What needs to be done: Take every line in the entries that includes the word "unify" and copy it.

[Items listed in a dataset]
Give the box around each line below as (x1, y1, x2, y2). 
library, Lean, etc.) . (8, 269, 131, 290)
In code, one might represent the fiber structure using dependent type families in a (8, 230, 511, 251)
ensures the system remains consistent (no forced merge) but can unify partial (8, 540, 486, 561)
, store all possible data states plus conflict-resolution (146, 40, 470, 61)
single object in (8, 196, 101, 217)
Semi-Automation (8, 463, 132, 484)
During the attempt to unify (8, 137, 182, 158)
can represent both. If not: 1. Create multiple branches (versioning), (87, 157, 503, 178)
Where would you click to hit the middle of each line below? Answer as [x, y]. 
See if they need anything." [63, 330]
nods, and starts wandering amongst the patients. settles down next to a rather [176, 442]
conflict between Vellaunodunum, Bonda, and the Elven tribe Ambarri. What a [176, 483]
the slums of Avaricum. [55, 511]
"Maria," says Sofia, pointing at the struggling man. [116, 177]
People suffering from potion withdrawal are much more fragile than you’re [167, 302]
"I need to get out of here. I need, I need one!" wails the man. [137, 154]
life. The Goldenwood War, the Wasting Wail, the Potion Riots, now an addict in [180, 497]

--

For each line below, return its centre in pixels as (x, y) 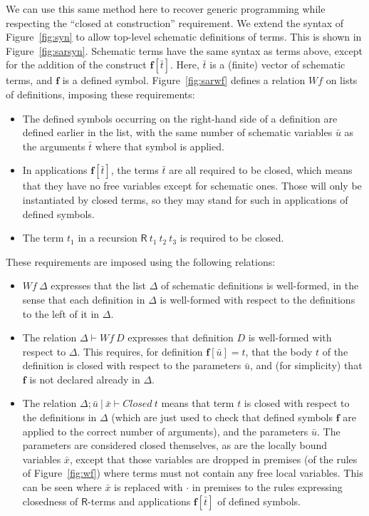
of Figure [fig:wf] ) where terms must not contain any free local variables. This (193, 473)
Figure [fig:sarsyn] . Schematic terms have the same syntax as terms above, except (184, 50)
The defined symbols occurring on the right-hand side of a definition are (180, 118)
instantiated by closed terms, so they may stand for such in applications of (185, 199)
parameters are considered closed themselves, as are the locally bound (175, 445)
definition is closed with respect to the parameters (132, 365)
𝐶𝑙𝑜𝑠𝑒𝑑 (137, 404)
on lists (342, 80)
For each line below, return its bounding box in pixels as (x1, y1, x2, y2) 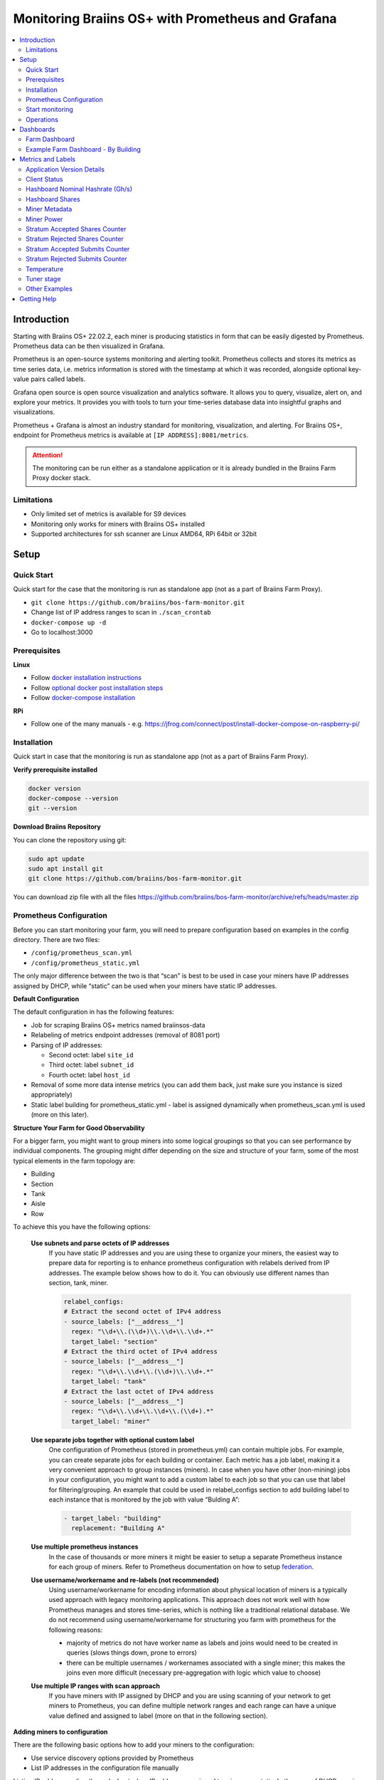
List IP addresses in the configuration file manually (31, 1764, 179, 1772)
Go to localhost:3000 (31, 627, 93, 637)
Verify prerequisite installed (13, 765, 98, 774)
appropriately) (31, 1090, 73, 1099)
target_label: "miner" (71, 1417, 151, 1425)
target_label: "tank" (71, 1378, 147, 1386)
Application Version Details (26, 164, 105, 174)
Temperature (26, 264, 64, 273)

The completed task:
ensures the system remains consistent (no forced merge) but can unify partial (8, 540, 486, 561)
During the attempt to unify (8, 137, 182, 158)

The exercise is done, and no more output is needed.